There is a comic and gruesome scene where Jeffry rifles through piles of body parts seeking out the choicest pieces to sew onto his creation. This is the climax of the objectification message. He handles a pile of breasts as if they are toys. He plays a frantic game of mix and match without any thought to what he is actually doing.
When her completed body is revivified and revealed she is a complex vision of ugliness, horror and beauty. The make-up and costume are carefully balanced to create a dissonant image of scars, dead flesh and sexy curves. Then she speaks but all she can say are things prostitutes would say as if she has a pull chord in her back like a doll and each time you pull it she says “want a date” or “got any money?”
She escapes and goes on a rampage. Even with her bizarre appearance men still proposition her and she kills them with her electrified body. The Johns suffer the same fate as the exploding prostitutes tying Frankenhooker to the rape revenge grid house genre.
Elizabeth stumbles into a bar and starts eating pretzels. Spike, the female bartender, tells her “Hey girl for your own girl go easy on those pretzels” but the empowered Elizabeth growls at Spike like an animal. She is no longer cowed by the patriarchal ideal.
When Jeffry gets her back to the lab and jump starts her brain she awakens from her animal state and speaks like the normal Elizabeth we remember from the opening of the film. At first she is grateful to Jeffry for saving her life but when she realizes the true nature of what he has done she is horrified.

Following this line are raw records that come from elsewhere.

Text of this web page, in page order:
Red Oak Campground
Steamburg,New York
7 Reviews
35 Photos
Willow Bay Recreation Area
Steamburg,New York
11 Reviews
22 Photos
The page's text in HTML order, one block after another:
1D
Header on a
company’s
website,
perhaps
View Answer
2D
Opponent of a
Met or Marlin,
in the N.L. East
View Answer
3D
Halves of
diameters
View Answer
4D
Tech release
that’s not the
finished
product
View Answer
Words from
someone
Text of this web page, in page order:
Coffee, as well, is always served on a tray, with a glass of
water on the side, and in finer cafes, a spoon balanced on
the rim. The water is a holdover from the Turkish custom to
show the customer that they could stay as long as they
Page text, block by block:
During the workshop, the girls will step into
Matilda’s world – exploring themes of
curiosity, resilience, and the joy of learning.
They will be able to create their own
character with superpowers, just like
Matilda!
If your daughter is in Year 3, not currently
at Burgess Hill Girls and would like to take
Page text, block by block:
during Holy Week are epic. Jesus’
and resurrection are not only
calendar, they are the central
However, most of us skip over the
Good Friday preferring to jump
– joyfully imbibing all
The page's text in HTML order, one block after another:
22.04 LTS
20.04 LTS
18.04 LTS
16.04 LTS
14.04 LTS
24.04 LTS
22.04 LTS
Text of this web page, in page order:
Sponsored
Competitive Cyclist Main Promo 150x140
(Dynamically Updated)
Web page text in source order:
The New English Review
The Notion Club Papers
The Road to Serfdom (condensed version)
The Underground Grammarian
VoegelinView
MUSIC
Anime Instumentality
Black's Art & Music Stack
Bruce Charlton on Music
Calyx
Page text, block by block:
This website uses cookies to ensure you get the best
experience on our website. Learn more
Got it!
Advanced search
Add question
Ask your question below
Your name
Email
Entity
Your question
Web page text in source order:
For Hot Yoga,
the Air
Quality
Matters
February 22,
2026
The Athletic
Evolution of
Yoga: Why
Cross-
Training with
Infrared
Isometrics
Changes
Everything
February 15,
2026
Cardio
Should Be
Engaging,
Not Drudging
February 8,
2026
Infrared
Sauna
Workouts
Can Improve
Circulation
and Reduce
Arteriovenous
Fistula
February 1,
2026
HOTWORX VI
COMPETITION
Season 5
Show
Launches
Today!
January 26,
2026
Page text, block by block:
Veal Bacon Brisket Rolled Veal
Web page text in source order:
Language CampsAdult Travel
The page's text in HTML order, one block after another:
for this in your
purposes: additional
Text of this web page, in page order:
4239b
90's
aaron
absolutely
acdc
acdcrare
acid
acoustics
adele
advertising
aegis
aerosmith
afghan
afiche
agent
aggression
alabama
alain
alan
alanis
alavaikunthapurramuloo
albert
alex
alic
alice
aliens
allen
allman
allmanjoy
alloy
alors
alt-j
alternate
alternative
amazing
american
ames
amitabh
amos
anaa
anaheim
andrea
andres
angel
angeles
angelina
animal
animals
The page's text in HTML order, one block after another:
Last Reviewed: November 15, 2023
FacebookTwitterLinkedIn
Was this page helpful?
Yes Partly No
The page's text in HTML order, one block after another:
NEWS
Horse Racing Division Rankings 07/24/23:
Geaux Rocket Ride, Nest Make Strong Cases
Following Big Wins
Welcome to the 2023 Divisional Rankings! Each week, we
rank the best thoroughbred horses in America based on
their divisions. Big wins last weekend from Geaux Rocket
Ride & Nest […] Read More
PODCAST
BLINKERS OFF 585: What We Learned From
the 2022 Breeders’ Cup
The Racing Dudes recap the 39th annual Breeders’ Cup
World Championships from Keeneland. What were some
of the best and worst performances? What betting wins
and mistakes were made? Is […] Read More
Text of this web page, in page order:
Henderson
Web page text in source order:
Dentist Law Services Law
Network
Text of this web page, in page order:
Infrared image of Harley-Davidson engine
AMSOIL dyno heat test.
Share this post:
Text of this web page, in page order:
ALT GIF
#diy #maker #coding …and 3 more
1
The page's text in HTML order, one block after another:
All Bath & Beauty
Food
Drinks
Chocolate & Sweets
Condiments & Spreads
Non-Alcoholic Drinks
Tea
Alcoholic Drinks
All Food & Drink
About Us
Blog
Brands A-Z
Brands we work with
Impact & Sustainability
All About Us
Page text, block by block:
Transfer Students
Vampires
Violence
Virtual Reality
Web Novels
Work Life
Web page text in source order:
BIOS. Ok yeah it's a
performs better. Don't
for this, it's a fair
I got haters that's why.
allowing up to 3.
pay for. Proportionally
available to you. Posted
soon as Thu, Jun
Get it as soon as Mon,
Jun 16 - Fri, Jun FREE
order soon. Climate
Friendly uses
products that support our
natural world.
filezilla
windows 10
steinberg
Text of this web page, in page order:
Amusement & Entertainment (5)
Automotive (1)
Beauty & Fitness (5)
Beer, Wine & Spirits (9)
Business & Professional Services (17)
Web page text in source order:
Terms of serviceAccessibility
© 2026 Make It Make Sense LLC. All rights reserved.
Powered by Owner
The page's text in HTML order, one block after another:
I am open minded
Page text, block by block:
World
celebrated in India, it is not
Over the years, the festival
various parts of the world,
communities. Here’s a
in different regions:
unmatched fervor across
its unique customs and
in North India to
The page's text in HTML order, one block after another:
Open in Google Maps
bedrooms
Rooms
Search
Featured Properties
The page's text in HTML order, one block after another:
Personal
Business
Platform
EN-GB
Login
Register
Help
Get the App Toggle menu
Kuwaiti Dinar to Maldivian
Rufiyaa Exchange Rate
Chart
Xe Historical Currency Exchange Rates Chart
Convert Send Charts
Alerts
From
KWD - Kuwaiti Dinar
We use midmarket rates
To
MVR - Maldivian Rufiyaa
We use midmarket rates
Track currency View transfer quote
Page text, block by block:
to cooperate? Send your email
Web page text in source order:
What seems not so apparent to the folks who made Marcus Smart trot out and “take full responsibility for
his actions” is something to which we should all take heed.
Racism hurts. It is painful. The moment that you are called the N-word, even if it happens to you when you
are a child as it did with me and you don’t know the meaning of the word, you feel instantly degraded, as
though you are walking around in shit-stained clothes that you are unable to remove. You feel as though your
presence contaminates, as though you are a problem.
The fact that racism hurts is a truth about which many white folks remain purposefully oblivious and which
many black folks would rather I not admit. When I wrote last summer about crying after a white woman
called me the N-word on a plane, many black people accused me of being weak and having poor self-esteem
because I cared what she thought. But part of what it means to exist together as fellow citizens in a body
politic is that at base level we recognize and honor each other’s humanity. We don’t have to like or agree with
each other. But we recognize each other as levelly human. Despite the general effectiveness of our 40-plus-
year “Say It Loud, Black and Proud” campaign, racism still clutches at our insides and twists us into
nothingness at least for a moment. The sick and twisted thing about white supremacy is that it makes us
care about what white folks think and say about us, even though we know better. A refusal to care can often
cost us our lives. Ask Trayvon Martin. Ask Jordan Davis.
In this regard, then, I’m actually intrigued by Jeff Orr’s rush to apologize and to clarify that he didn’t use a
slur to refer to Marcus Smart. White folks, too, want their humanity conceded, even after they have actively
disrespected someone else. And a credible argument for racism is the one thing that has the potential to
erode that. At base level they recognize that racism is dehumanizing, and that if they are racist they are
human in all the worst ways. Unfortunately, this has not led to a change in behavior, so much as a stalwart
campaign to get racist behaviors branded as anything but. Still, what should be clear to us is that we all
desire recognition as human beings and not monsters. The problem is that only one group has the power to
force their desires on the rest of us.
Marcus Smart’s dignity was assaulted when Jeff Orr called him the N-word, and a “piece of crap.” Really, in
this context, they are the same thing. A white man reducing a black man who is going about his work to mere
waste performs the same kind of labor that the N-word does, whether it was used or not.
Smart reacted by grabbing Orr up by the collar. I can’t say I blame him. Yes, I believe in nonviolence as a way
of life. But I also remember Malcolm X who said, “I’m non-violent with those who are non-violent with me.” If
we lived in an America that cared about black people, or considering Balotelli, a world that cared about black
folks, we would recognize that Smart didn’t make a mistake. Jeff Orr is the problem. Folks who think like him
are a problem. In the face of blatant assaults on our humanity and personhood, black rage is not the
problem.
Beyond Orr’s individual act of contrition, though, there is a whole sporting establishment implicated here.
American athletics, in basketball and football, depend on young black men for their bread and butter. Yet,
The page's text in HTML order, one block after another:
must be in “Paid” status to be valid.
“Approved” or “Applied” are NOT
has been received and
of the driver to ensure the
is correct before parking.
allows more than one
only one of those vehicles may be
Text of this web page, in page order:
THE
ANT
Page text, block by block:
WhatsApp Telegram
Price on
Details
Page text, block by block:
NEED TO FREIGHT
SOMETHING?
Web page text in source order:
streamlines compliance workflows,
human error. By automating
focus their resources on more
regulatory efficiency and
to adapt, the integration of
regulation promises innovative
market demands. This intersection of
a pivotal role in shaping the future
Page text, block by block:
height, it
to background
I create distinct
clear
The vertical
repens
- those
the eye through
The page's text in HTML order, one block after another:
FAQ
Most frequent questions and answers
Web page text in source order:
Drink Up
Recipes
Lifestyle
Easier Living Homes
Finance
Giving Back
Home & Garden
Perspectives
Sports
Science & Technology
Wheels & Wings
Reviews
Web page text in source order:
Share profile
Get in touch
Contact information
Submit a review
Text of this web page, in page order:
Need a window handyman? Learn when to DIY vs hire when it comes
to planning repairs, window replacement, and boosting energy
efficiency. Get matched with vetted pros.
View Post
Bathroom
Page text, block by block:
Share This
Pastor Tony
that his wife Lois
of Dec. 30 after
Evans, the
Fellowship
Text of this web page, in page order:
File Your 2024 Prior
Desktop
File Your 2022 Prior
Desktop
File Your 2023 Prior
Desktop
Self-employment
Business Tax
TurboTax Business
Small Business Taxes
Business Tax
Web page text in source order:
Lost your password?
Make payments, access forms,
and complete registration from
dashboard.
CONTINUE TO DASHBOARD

Just as she begins to rant the pimp, who owned all the prostitutes who were killed, bursts in wanting to claim her as his. The pimp decapitates Jeffry, but the pimp’s success is short lived.
Again we are treated to a kind of rape revenge scenario but this time the pimp is cornered and overwhelmed by grotesque slimy fusions of all the excess body parts that Jeffry did not choose. A grimacing mouth fused to a piece of torso and foot lunge at the frightened pimp. Piles of animated body parts overwhelm and kill him. The pimp is destroyed by the objectification he perpetrated on women.
Elizabeth uses Jeffry’s notes to bring Jeffry back to life, but she has sewn him a new body out of more prostitute parts. Jeffry awakes to find himself with a female Frankenstein body. He screams and it sounds like the garbled voice of Frankenstein.